▸ DATA TO PROCESS
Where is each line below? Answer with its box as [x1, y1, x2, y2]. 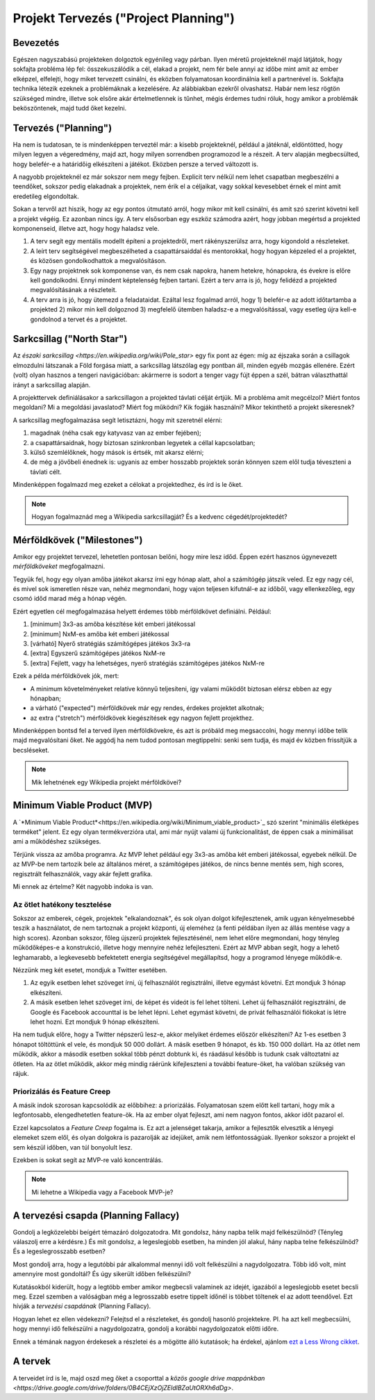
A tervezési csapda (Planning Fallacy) [12, 1209, 180, 1221]
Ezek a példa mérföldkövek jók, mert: [12, 672, 119, 680]
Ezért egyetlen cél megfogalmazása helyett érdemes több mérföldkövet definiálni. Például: [12, 607, 272, 615]
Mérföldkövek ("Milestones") [12, 534, 143, 546]
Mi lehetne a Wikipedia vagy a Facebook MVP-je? [31, 1188, 174, 1196]
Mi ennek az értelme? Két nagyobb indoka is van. [12, 882, 154, 890]
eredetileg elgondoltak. [12, 192, 79, 200]
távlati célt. [30, 467, 62, 476]
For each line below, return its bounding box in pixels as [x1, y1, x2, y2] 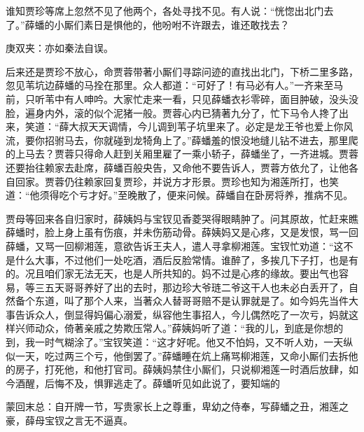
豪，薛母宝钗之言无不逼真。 [6, 413, 133, 428]
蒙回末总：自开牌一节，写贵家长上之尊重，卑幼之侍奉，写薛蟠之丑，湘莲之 [6, 399, 349, 414]
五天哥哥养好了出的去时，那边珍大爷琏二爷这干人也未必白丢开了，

▸ WHAT THE TASK REQUIRES
Write out the whole listing above exactly, minus images.

▸ REPLY TO THE TASK
Where is each line below? Answer with its box as [x1, y1, x2, y2]. 
A tervezési csapda (Planning Fallacy) [12, 1209, 180, 1221]
Ezek a példa mérföldkövek jók, mert: [12, 672, 119, 680]
Ezért egyetlen cél megfogalmazása helyett érdemes több mérföldkövet definiálni. Például: [12, 607, 272, 615]
Mérföldkövek ("Milestones") [12, 534, 143, 546]
Mi lehetne a Wikipedia vagy a Facebook MVP-je? [31, 1188, 174, 1196]
Mi ennek az értelme? Két nagyobb indoka is van. [12, 882, 154, 890]
eredetileg elgondoltak. [12, 192, 79, 200]
távlati célt. [30, 467, 62, 476]
For each line below, return its bounding box in pixels as [x1, y1, x2, y2] 
豪，薛母宝钗之言无不逼真。 [6, 413, 133, 428]
蒙回末总：自开牌一节，写贵家长上之尊重，卑幼之侍奉，写薛蟠之丑，湘莲之 [6, 399, 349, 414]
五天哥哥养好了出的去时，那边珍大爷琏二爷这干人也未必白丢开了，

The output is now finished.